We’re getting close!
Watching for Transcription .txt files
This brings us to our final piece of the puzzle. Now that we have a .txt transcription, a .json file containing the data and a .mp3 file laying on our computer, we can finally compile it all:

This automation constantly monitors that same special folder for any files to be added so as soon as Whisper Transcription is done creating the transcription, this automation triggers.

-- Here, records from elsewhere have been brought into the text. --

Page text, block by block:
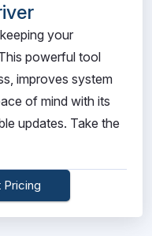
your
powerful tool
improves system
of mind with its
updates. Take the
Pricing
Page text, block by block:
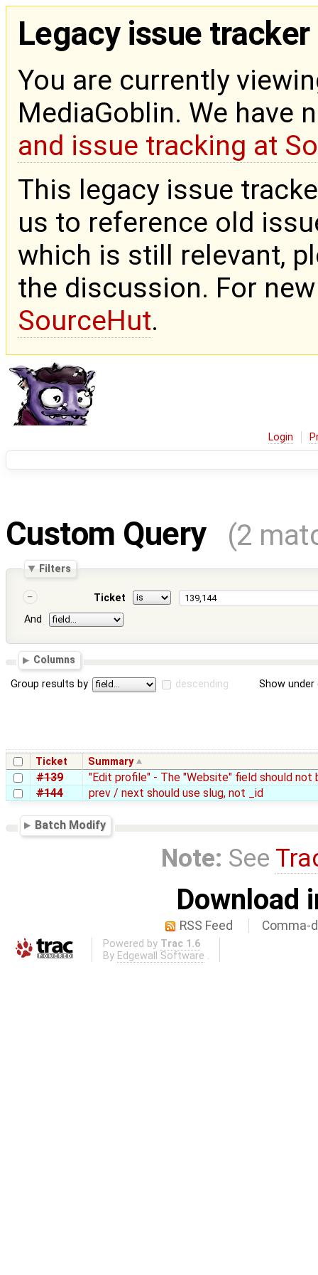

It filters for only .txt files as a starting point, grabs the content from the .txt (the transcription), uses the filename of the .txt to grab the adjacent .json file (containing all the other information), glues it together to add the transcription to what was in the .json file, and finally executes the last workflow.
Summarize and post

If you look back at “Sermon Summary Webhook” above, you’ll note that if there were already a transcription available we would have gone straight here. If we had a transcript initially from North Hills, we would have come straight here.
So now that we have all the metadata and transcription compiled, it’s time to do the AI magic.
We feed the transcription to the AI with a simple system prompt:
This is sermon transcription. Summarize the main points that were presented. Provide a summary of the action or application points put forward.
Only present information that is contained within the text, do not add to what is said in any way.
Do not provide a disclaimer or introduction, just what was asked.
I use a locally hosted AI model google/gemma-3-12b
to do this summary running on LM Studio on that same Mac Mini mentioned earlier.
This summary is pushed through a Markown to HTML converter block. LLMs love formatting in markdown, but wordpress doesn’t like markdown. This output and the metadata provided to the workflow are used to generate a post on my wordpress site.
The resulting post is sent to me via Slack to review and start reading myself.
The last “cleanup downloaded files” command deletes the files we compiled if present (the .txt, .json and .mp3 files used).
Kicking off the process

We do have one last bit of homework, and that is scheduling running the puppeteer command so that I can have all this work done for me. I was not exactly sure when the content and transcripts go up after the sermon on Sunday, so I guessed at some times: 9am, 3pm and 9pm on Sunday, Monday and Tuesday. That’s a total of 9 times over 3 days I’d scrape the site so it’s not just constantly causing traffic to the site.